Perhaps the finer points of the pattern associator model are best illustrated by an example.
DartNet is a free neural network program, designed to help interested students familarize themselves with a simple working neural network. In this case, it is a pattern associator type network making use of backpropagation for it's learning rule. DartNet can be found in the DartNet folder of this PDP primer, and is also available via anonymous FTP from dartvax.dartmouth.edu in the pub/dartnet/ folder.
Start the DartNet application by double clicking on the DartNet icon or by clicking the DartNet icon once, and then choosing "Open" from the "File" menu.
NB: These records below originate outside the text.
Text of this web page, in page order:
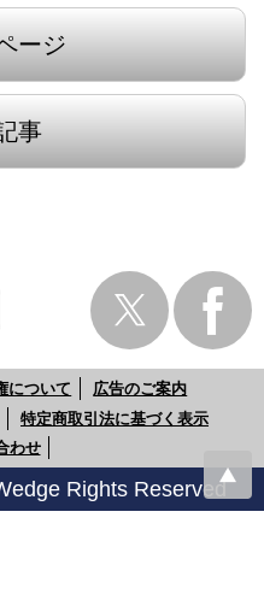
ージ
事
について
広告のご案内
特定商取引法に基づく表示
わせ
Rights Reserved
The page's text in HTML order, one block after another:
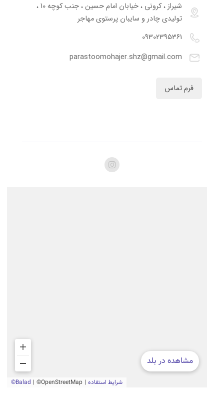
شیراز ، کرونی ، خیابان امام حسین ، جنب کوچه 10 ،
تولیدی چادر و سایبان پرستوی مهاجر
09302395361
parastoomohajer.shz@gmail.com
فرم تماس
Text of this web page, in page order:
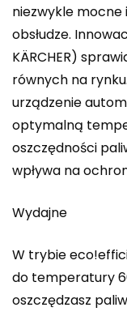
niezwykle mocne
obsłudze.
KÄRCHER)
równych na
urządzenie
optymalną
oszczędności
wpływa na
Wydajne
W trybie
do temperatury
oszczędzasz
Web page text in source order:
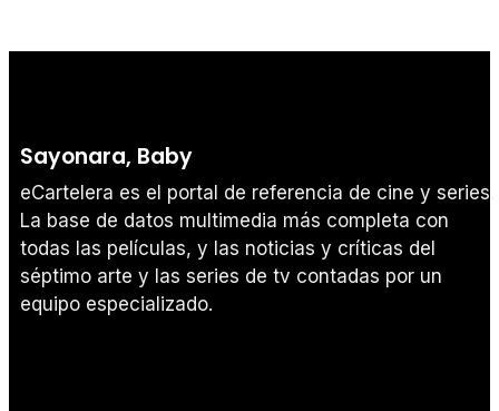
Sayonara, Baby
eCartelera es el portal de referencia de cine y series.
La base de datos multimedia más completa con
todas las películas, y las noticias y críticas del
séptimo arte y las series de tv contadas por un
equipo especializado.
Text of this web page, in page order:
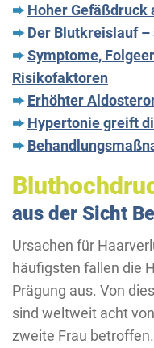
➨Hoher Gefäßdruck
➨Der Blutkreislauf –
➨Symptome,
Risikofaktoren
➨Erhöhter
➨Hypertonie greift
➨
aus der Sicht
Ursachen für
häufigsten fallen die
Prägung aus. Von
sind weltweit acht
zweite Frau
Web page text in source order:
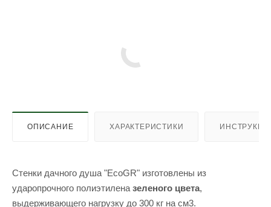
ОПИСАНИЕ ХАРАКТЕРИСТИКИ
Стенки дачного душа "EcoGR" изготовлены из
ударопрочного полиэтилена зеленого цвета,
выдерживающего нагрузку до 300 кг на см3.
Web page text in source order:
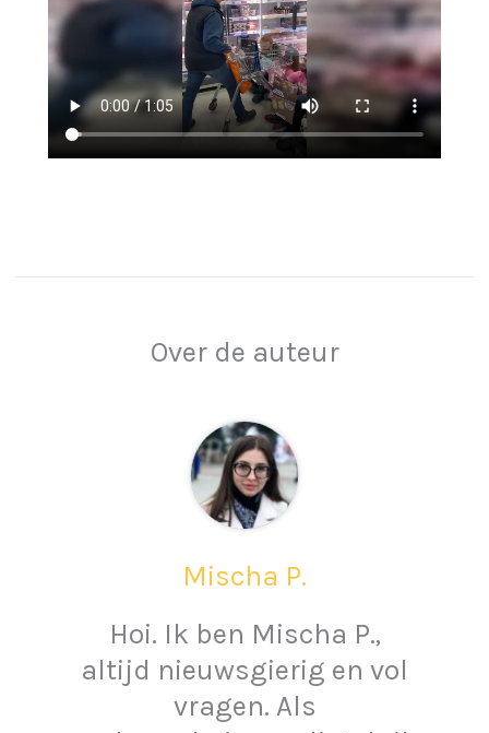
Over de auteur
Mischa P.
Hoi. Ik ben Mischa P.,
altijd nieuwsgierig en vol
vragen. Als
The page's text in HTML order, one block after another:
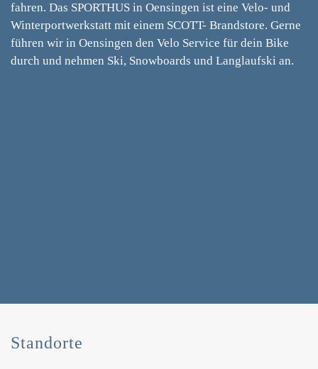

Remember that complete help can be found in the "?"(Help) menu under "DartNet Help."
Select "Open Network" from the "File" menu and open the network labeled "3-Layer XOR Network." Then select "Open Pattern Set" from the file menu, and open the pattern set labeled "XOR Pattern Set". You will now have before you, on the left side of the screen: a simple network which has two input units, two hidden units, and one output unit. On the right side of the screen is a pattern set which corresponds to an XOR logic expression.
By selecting "Learn" from the "Session" menu, you can watch as the network changes the weights of its connections in order to produce the proper output, given any two inputs. Once the network has "learned" the proper connections (to a criterion), you can test its output by selecting "Test" from the "Session" menu and entering any two inputs (keeping in mind that it learned using only 0's and 1's).
Just as this simple network learned the XOR situation, more complex networks are capable of learning far more detailed descriminations. With DartNet, you might wish to experiment with different size networks, with different kinds of connection patterns. Complete information on building your own networks and pattern sets can be found in the "DartNet Help" section of the "?"(Help) menu.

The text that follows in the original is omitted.